CT5-2 group: the CT5-2 was divided into 3 groups:
CT5-2 group 1: CT5-2 was added to a final concentration of 5. mu.M.
CT5-2 group 2: CT5-2 was added to a final concentration of 10. mu.M.
CT5-2 group 3: CT5-2 was added to a final concentration of 20. mu.M.
CT5-3 group: the CT5-3 components were divided into 3 groups:
CT5-3 group 1: CT5-3 was added to a final concentration of 5. mu.M.
CT5-3 group 2: CT5-3 was added to a final concentration of 10. mu.M.
CT5-3 group 3: CT5-3 was added to a final concentration of 20. mu.M.
CT5-4 group: the CT5-4 components were divided into 3 groups:
CT5-4 group 1: CT5-4 was added to a final concentration of 5. mu.M.
CT5-4 group 2: CT5-4 was added to a final concentration of 10. mu.M.
CT5-4 group 3: CT5-4 was added to a final concentration of 20. mu.M.
CT5-5 group: the CT5-5 components were divided into 3 groups:
CT5-5 group 1: CT5-5 was added to a final concentration of 5. mu.M.
CT5-5 group 2: CT5-5 was added to a final concentration of 10. mu.M.
CT5-5 group 3: CT5-5 was added to a final concentration of 20. mu.M.

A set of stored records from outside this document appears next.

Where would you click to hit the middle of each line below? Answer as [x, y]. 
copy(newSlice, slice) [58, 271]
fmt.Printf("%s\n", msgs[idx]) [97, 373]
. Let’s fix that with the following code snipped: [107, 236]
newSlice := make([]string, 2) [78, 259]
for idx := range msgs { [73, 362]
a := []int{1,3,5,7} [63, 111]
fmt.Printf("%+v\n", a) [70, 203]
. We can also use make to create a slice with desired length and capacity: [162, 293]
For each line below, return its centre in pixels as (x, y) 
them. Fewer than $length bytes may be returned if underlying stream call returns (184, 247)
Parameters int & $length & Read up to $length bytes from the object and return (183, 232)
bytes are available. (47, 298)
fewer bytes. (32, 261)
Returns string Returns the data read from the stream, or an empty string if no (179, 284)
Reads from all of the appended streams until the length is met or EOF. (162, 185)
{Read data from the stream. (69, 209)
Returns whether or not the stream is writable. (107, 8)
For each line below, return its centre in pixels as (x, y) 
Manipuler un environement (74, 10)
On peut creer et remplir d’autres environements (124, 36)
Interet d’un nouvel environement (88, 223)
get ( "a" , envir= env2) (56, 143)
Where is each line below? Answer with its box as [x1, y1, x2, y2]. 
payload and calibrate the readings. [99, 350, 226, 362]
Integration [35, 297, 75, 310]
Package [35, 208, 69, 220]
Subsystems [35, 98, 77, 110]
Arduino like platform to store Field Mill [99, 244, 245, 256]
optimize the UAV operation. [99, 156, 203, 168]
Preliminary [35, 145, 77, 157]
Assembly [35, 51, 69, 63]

After the cells were cultured for 24 hours, the effect of the drug on the proliferation of RA-FLS cells was examined using CCK8 kit. The specific operation is as follows: 10. mu.L of CCK8 was added to each well, and after further culturing for 2 hours, the absorbance (OD) at a wavelength of 450nm was measured with a microplate reader, and the inhibition rate of cell proliferation of each group was calculated with the inhibition rate of cell proliferation of the control group being 0%.

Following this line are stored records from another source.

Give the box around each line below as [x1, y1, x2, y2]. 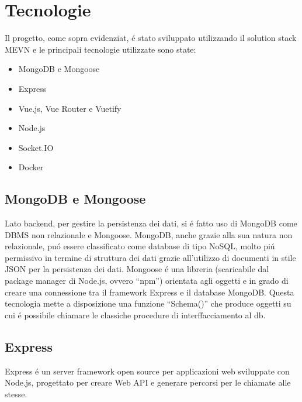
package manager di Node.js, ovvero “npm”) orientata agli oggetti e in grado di [5, 274, 289, 287]
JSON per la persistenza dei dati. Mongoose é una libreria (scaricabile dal [5, 263, 269, 275]
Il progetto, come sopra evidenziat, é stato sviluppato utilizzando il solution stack [5, 32, 297, 44]
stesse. [5, 387, 27, 400]
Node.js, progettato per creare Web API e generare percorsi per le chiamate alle [5, 376, 291, 389]
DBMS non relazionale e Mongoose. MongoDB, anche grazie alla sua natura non [5, 228, 293, 240]
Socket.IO [18, 141, 54, 153]
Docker [18, 161, 44, 173]
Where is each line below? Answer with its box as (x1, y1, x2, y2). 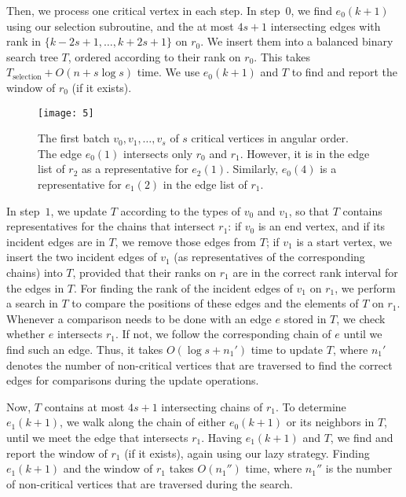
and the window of (63, 460, 153, 477)
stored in (283, 310, 327, 326)
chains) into (6, 263, 63, 280)
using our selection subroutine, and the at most (6, 17, 234, 34)
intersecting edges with (270, 17, 381, 34)
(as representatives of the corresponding (174, 248, 365, 265)
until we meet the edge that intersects (6, 429, 188, 445)
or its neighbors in (286, 414, 375, 430)
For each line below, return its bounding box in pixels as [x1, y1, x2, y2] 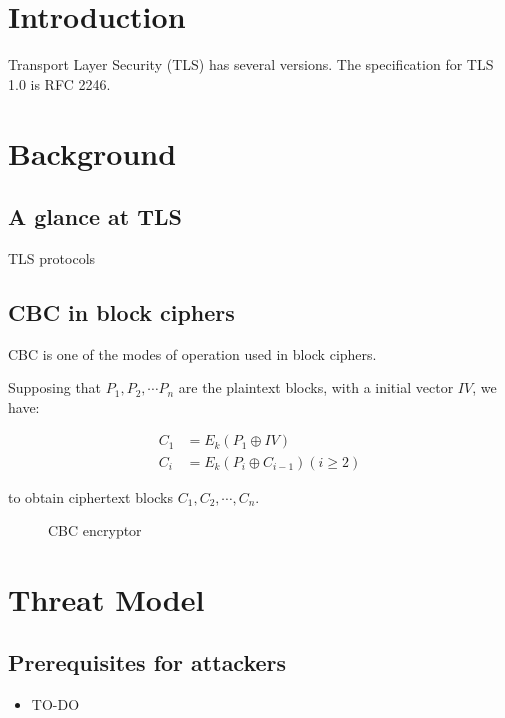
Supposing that [8, 377, 102, 398]
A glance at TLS [8, 201, 182, 232]
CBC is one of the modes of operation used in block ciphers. [8, 343, 377, 364]
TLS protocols [8, 247, 96, 268]
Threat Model [8, 578, 205, 619]
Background [8, 132, 177, 173]
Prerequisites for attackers [8, 647, 287, 678]
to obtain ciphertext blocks [8, 486, 174, 507]
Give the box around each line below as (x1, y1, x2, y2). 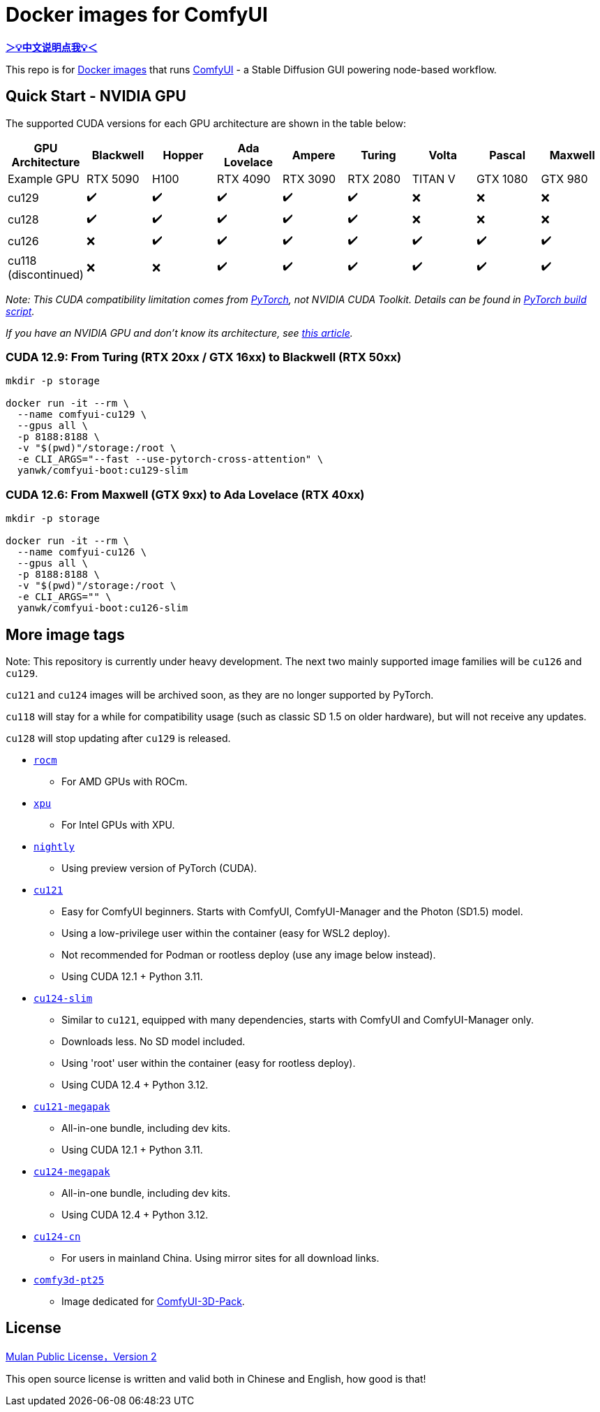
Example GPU (8, 171, 80, 186)
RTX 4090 (217, 171, 271, 186)
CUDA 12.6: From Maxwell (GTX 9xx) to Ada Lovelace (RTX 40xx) (6, 487, 365, 502)
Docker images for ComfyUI (6, 3, 268, 27)
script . (6, 305, 35, 317)
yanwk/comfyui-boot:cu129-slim (17, 465, 188, 476)
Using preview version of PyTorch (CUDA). (61, 861, 257, 874)
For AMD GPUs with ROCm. (61, 775, 188, 787)

1.3 results of the experiment
TABLE 1 Effect of various novel Compounds on proliferation of Primary RA-FLS
As shown in Table 1, CT5-2 can obviously inhibit the proliferation of primary RA-FLS, and the proliferation inhibition effect is dose-dependent and is increased with the increase of the dose; and the effect of inhibiting proliferation is obviously better than that of positive control drug methotrexate.

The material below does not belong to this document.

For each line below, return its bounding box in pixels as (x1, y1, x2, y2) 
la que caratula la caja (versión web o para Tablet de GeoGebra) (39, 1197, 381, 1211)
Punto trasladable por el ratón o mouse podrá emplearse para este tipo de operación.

Experimental examples 2 Effect of CT5-1, CT5-2, CT5-3, CT5-4 and CT5-5 on proliferation of synovial fibroblasts MH7A in rheumatoid arthritis
Purpose of the experiment: study on the effects of CT5-1, CT5-2, CT5-3, CT5-4 and CT5-5 on MH7A proliferation
2.1 materials of the experiment
2.1.1 cells: MH7A
2.1.2 reagents and instruments: DMEM medium (Gibco), fetal bovine serum (FBS, BI), 0.25% trypsin (Gibco), phosphate buffered saline (PBS, Hyclone), DMSO (Sigma), CCK8 kit (APExBIO), multifunctional microplate reader (Synergy H1, BioTek), inverted microscope (Leica), ultra clean bench (singapore technologies ltd), thermostatted water bath (shanghai seminal macro laboratories ltd), low speed centrifuge (hunan chemostat instruments ltd), cell culture chamber (singapore technologies ltd).
2.2. Experimental methods
2.2.1 culture MH7A cells to logarithmic growth phase, digestion of the cells with 0.25% trypsin, centrifugation at 1000rpm for 5 minutes, resuspension of the cell pellet in DMEM medium containing 10% FBS, inoculation of the cells in a 96 well plate at a density of 5000 μ L/well and a volume of 100 μ L, followed by placement in an incubator at 37 ℃ with 5% CO2And culturing overnight under saturated humidity conditions.
2.2.2 multiple wells of 6 per group, each well was dosed as follows, and then culture was continued for 24 hours.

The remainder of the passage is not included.